I've seen something like this before. Chrome on Linux and Chrome OS does something to mangle its command line, replacing the per-switch NUL terminators with a command line consisting of a string with spaces. See  issue 772099 .

Dan, do you have any ideas here?

 
Cc: agawronska@chromium.org sammiequon@chromium.org
 Issue 891842  has been merged into this issue.
Cc: hidehiko@chromium.org vapier@chromium.org
http://g/chromeos-chatty-eng/YAAkxrVjxe8 may be relevant.

In the meantime, are you okay with updating the test to (also?) match the truncated version, James?
we're tracking the rework in issue 887875.  might be worth spending time in addressing that rather than pushing the hacks around some more.
Cc: sky@chromium.org
Labels: OS-Chrome
+sky

fwiw, i bisected to https://chromium-review.googlesource.com/c/chromium/src/+/1239371, though from the comments it seems the real bug lies somewhere else.

It seems to fail pretty consistently on caroline, tricky and minnie now.
As James says, this is likely because of  issue 772099 .
I'm OK with modifying the test to look for "--mash*". I spent a while last year trying to sort out a similar problem and failed to figure it out.

sammiequon Re #4 - is it possible that CL changed the command line length, which might affect where truncations happened?
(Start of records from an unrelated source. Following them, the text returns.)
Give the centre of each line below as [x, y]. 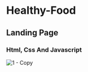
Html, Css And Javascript [44, 50]
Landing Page [32, 33]
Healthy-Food [41, 10]
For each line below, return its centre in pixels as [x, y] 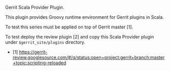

My patch shouldn't have impacted CommandLine at all.
Re #7: I was in the middle of a bisect before the other bug got merged, so i thought i finish it and post my findings in case it helps. I didn't dig too deeper since it seemed like this was under control, but happy to take a closer look if needed!
Project Member

Comment 11 by bugdroid1@chromium.org, Oct 5

The following revision refers to this bug:
  https://chromium.googlesource.com/chromiumos/platform/tast-tests/+/f95075b921b5041b81dc53cdae911c5bfb83239e

commit f95075b921b5041b81dc53cdae911c5bfb83239e
Author: James Cook <jamescook@chromium.org>
Date: Fri Oct 05 06:00:17 2018

tast-tests: Use arg prefix for mash processes in ui.MashLogin

Chrome sometimes truncates arguments in its command line.
Instead of looking for "mash-service-name", just look for
"mash-". The command line problem is issue 887875

BUG= chromium:891470 ,chromium:887875
TEST=this is the test

Change-Id: I812ffd147ec36148cd6185b73510dfef40b70135
Reviewed-on: https://chromium-review.googlesource.com/c/1260054
Tested-by: James Cook <jamescook@chromium.org>
Trybot-Ready: James Cook <jamescook@chromium.org>
Reviewed-by: Dan Erat <derat@chromium.org>
Reviewed-by: James Cook <jamescook@chromium.org>

[modify] https://crrev.com/f95075b921b5041b81dc53cdae911c5bfb83239e/src/chromiumos/tast/local/bundles/cros/ui/mash_login.go

One of the runs after this landed passed, but a couple runs have been failing, just showing missing "--mash-s" instead of "--mash-service-name"
Labels: -Pri-3 Pri-1
Owner: jamescook@chromium.org
Status: Started (was: Untriaged)
Yeah, I think this is still a real problem. Here's a recent failure:

https://stainless.corp.google.com/search?exclude_retried=true&first_date=2018-10-03&master_builder_name=&builder_name_number=&shard=&exclude_acts=true&builder_name=-tot-chrom.*-pfq-informational%24&master_builder_name_number=&owner=&retry=&exclude_cts=false&exclude_non_production=false&hostname=&board=%5Etricky%24&test=%5Etast%5C..*Mash&suite=&build=%5ER71%5C-11129%5C.0%5C.0%5C-b3009867%24&status=FAIL&status=ERROR&status=ABORT&reason=&waterfall=&exclude_not_run=false&last_date=2018-10-05&exclude_non_release=false&exclude_au=true&model=&view=list

There are a variety of .dmp files here, including:

     │   ├── chromium-ash-minidump-1c1d1f24b5b199f4.dmp.txt [0 Bytes]
     │   ├── cryptohome.14135.dmp.txt [6.6 kB]
     │   ├── cryptohomed.871.dmp.txt [41.4 kB]
     │   └── tcsd.834.dmp.txt [9.1 kB]

I don't know what chromium-ash-minidump is, nor tcsd.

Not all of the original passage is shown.